The question I asked myself at this point is, was the time wisely spend? After all, it took almost 20 minutes to calculate. One advantage this approach has is, we know our selected features.
The other approach we can choose is using PCA
(Principal Component Analysis) from sklearn.
y = df['Cover_Type']
X = df.drop('Cover_Type', axis=1)
scaler = StandardScaler()
X_scaled = scaler.fit_transform(X)
pca = PCA(n_components=20)
X_pca = pca.fit_transform(X_scaled)
The big advantage to this is the short processing time. However, the drawback, we are losing any knowledge regarding our features. Is that important? Possibly.
As you can see in the code snippet above, I opted to scale the features. Researching that topic, I found that there is a multitude of approaches, some use a combination of StandardScaler
, MinMaxScaler
and Normalizer
method and others just picked one of the methods for scaling, centring, normalisation, binarisation and imputation the sklearn.preprocessing
module. Some just scale only the continuous features and not the categorical, etcetera. The list of possibilities goes on. For now, I just used the most straightforward way.
Evaluate Model
By hand selecting our features, we get an accuracy of 92.23%
and an f1_score of 86.74%
using cross validation. In contrast, PCA
has an accuracy of 90.72%
and an f1_score of 84.44%
. Is that a big enough difference to justify the time spent to find our features? Maybe.

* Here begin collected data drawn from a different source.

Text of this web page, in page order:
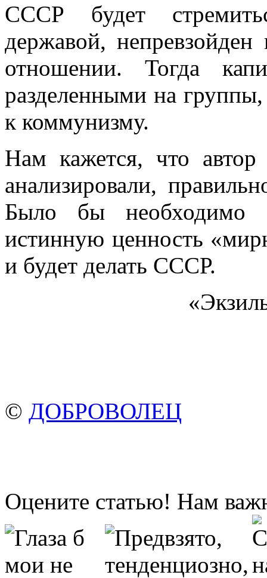
СССР будет
державой,
отношении. Тогда
разделенными на
к коммунизму.
Нам кажется, что
анализировали,
Было бы необходимо
истинную ценность
и будет делать СССР.
© ДОБРОВОЛЕЦ
Оцените статью! Нам

X_train, X_test, y_train, y_test = train_test_split(X_pca, y, random_state=0)
clf = KNeighborsClassifier(weights='distance', n_jobs=-1)
clf.fit(X_train, y_train)
accuracy = cross_val_score(clf, X_train, y_train, cv = 10, scoring = 'accuracy', n_jobs=-1)
f1_score = cross_val_score(clf, X_train, y_train, cv = 10, scoring = 'f1_macro', n_jobs=-1)
# predict
predict = clf.predict(X_test)
# calculating accuracy
accuracy = accuracy_score(y_test, predict)
print('KNeighbors Classifier model')
print('Accuracy: {:.2f}%'.format(accuracy * 100))
knn_classification_report = classification_report(y_test, predict)
print(knn_classification_report)
To test how accurate we can predict the Cover_Type
I used the KNeighborsClassifier
from sklearn, and we got an accuracy of 91.02%
. That is great.
Conclusion
Yes, we can build a model that predicts what types of trees grow in an area based on the surrounding characteristics.
Final Thought
We can use sklearn’s GridSearchCV
to find our features (exhaustive search over specified parameter values for an estimator). Moreover, we should make use of sklearn’s Pipeline
functionality to write clean and manageable code.
One last question, could we use clustering to make our prediction?